Thinking in terms of static data, without concurrently addressing changes to the shape, content, and distribution of that data, the use of and interactions with the data, the movement of data, is simply not compelling. These encoded propositions exist in fluid, changing systems, not as data in a vacuum.

Put the processing back with the data, please.

If you take a girl today similar to the girl pictured here, with similar interests and aptitudes, my hypothesis is that she will not end up in computer science. That's what happens when the women's movement meets a discipline defined in terms that suggest no movement. Girls rarely choose to focus on objects or data. Let's tap into the data movement and put the processing back with the data, please.

Continue to next blog →

The Naked Model

2006-01-24T21:25:00.000-06:00

Strip the term relational from relational model and you have an unadorned model. So as not to confuse this with other possible meanings, we should be more precise. This model is typically termed a data model. A data model is employed in the design, construction, and maintenance of computer software systems.

The goal of this article is to get us to a common understanding of the term data model while also giving more indication of where these mewsings are headed. Before zeroing in on the meaning of data model, let's look at some similar terms used in software development that are NOT the same. For example, is this data model minus the relational adjective a...

...Conceptual Data Model (CDM)? Nope.
The CDM results from analyzing an area to be automated, capturing requirements, and communicating these between those who know the subject areas and those who will develop a software system. While the CDM can be back-of-a-napkin informal, there are many techniques for adding rigor, including the use of Entity-Relationship or UML Class Diagrams.

...Logical Data Model (LDM)? Nope.
This is the one that concerns me. Please don't confuse the naked data model with the logical data model, OK? When talking about a particular system, an LDM might be called the data model by some. However, the LDM is different from the term data model being discussed in this blog, so when I write data model sans adjectives, I am not referring to an LDM. The LDM results from structuring a specific CDM and communicating that structure to the computer.

...Physical Data Model (PDM)? Nope.
Only those writing the low-level database software need to know anything about the physical model, in theory (knowing grin goes here). Pretty much the only time you will hear me talk about the physical data model is if I am saying that I am not talking about the physical data model.

Each of these three possible glossary entries is related to a particular problem space being modeled for incorporation in a computer system. The data model we are talking about is more abstract. Data models such as the RM have implications for all LDMs.

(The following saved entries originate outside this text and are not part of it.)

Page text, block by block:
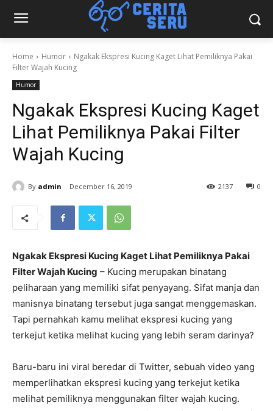
Home Humor
Ngakak Ekspresi Kucing Kaget Lihat Pemiliknya Pakai
Filter Wajah Kucing
Humor
Ngakak Ekspresi Kucing Kaget
Lihat Pemiliknya Pakai Filter
Wajah Kucing
By admin December 16, 2019 0
2137
Ngakak Ekspresi Kucing Kaget Lihat Pemiliknya Pakai
Filter Wajah Kucing – Kucing merupakan binatang
peliharaan yang memiliki sifat penyayang. Sifat manja dan
manisnya binatang tersebut juga sangat menggemaskan.
Tapi pernahkah kamu melihat ekspresi kucing yang
terkejut ketika melihat kucing yang lebih seram darinya?
Baru-baru ini viral beredar di Twitter, sebuah video yang
memperlihatkan ekspresi kucing yang terkejut ketika
melihat pemiliknya menggunakan filter wajah kucing.

Now that we know what our data model is not, let's turn our attention to what it is. The Relational Model (RM), introduced in an earlier blog, is a sweet, tight, mathematical model based on set theory and predicate logic. While you might have a hint that I'm putting the RM on trial over the course of these mewsings, I really do appreciate predicate logic and adore set theory. I applaud the cleverness in modeling data with both set theory and predicate logic. It can be quite helpful. For example, if we organize data and prepare query languages aligned with first order predicate logic, we can prove that our queries will return accurate results with respect to the data, in a finite amount of time. Also, if we choose a mathematically simplified data model, we can implement a mathematically simplified query language.

In addition to appreciating mathematics, I also like religion. But I hope to debunk some of the RM religion that has come along with the application of these mathematics to data. The current use of the RM has been pervasive-enough in the industry that it will take me some time to lay out a case. If all goes well, I plan to have closing arguments sometime before the end of 2006. I will also admit that while I think I have a good case, I don't have it all formed into words in my head just waiting to hit paper. Writing in blog-sized units should help me refine and crystalize my thinking. I hope that you, the jury, enjoy taking the journey through the evidence with me.

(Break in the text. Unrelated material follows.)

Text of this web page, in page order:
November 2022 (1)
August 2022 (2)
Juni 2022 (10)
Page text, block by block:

I would like to enter into evidence the Information Principle as Exhibit A. I will use a quotation from C. J. Date who is quoting E. F. (Ted) Codd. Both of these men have been at the center of relational data modeling.

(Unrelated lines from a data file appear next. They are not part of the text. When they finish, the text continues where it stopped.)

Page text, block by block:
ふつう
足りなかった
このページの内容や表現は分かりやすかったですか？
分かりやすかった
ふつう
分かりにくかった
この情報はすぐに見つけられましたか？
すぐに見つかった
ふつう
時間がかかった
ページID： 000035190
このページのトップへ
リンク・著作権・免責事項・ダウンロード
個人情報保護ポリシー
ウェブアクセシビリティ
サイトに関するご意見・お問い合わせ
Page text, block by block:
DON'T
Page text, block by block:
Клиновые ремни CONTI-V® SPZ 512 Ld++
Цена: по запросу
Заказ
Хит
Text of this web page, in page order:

Exhibit A: The Information Principle

"The Information Principle (which I heard Ted refer to on occasion as the fundamental principle underlying the relational model) [is]...

The entire information content of a relational database is represented in one and only one way: namely, as attribute values within tuples within relations." (Date, Edgar F. Codd, A Tribute, www.sigmod.org/codd-tribute.html)

A data model is related to the representation of data

Tuck this point away: a data model is related to the representation of data. Now let's move on to a definition of a generic data model, using Date to rephrase Codd.

Codd defines a data model in a 1980 paper Data models in database management. By his definition a data model consists of a collection of data structure types, operators that can be applied to instances of these types and consistency rules that define valid states for the data.

Objects, operators, and, effectively, rules for assignment…Hmmm… If we were to implement a data model what would we have? Let's take a look at a recent definition of data model from Date.

A data model is an abstract, self-contained, logical definition of the objects, operators, and so forth, that together constitute the abstract machine with which users interact. The objects allow us to model the structure of data. The operators allow us to model its behavior. (C. J. Date, An Introduction to Database Systems, Addison Wesley, 8e, 2003, p 15-16)

The implementation of a data model is a programming language

I conclude from this that the implementation of a data model is a programming language, whether a general purpose programming language or not. Also, each programming language provides an implementation of a data model or perhaps more than one. Put another way, a data model is an abstraction of a programming language or programming sublanguage.

Now that we have some clarification of the term data model, I will make a claim that is likely agreeable to readers as I have never heard anyone argue otherwise. The RM is not necessary. It is not necessary for developing software solutions, maintaining large shared databases, or any other purpose in the world of software development. Any software solutions that can be developed while employing the RM could be written without it, using other data models. I will follow this up in a future blog by showing that the RM is not sufficient for developing and maintaining data-based software. Once we are all on the same page that the RM is neither necessary nor sufficient, we can look at what the purpose of the RM is and discuss its comparative usefulness.

My beef with the RM is related both to normalization theory as taught in colleges and universities, discussed in the Is Codd Dead? blog and to the way the RM, or parts thereof, are used in the practice of software development and maintenance today. It shapes the thinking of software developers in ways that are often not the most effective.

The RM is not necessary

And, by the way, if you are thinking that the RM need not be obvious in a developer's programming language but could be hidden behind the scenes, then my work is done. That would mean that no computer language would need to use the Information Principle, and neither you nor I would need to use the RM as a data model. We can use any programming language that does not represent itself as an implementation of the RM to employ an alternative data model. Did I mention that the RM is not necessary?

Continue to next blog →

Who Ordered the Ripple Delete?

2006-01-16T23:50:00.000-06:00

I have dabbled a bit in digital video editing, inserting and deleting frames, for example. If I select frames and hit the keyboard Delete, the frames are removed, but a gap remains where they once were. That is often not what I want. Enter: the ripple delete. I'll admit to having a slight shiver of delight when I perform a ripple delete. Behind the scenes it not only deletes the frames, but moves frames up to cover the gap. Editors who have worked with physical film and a razor blade must be ecstatic.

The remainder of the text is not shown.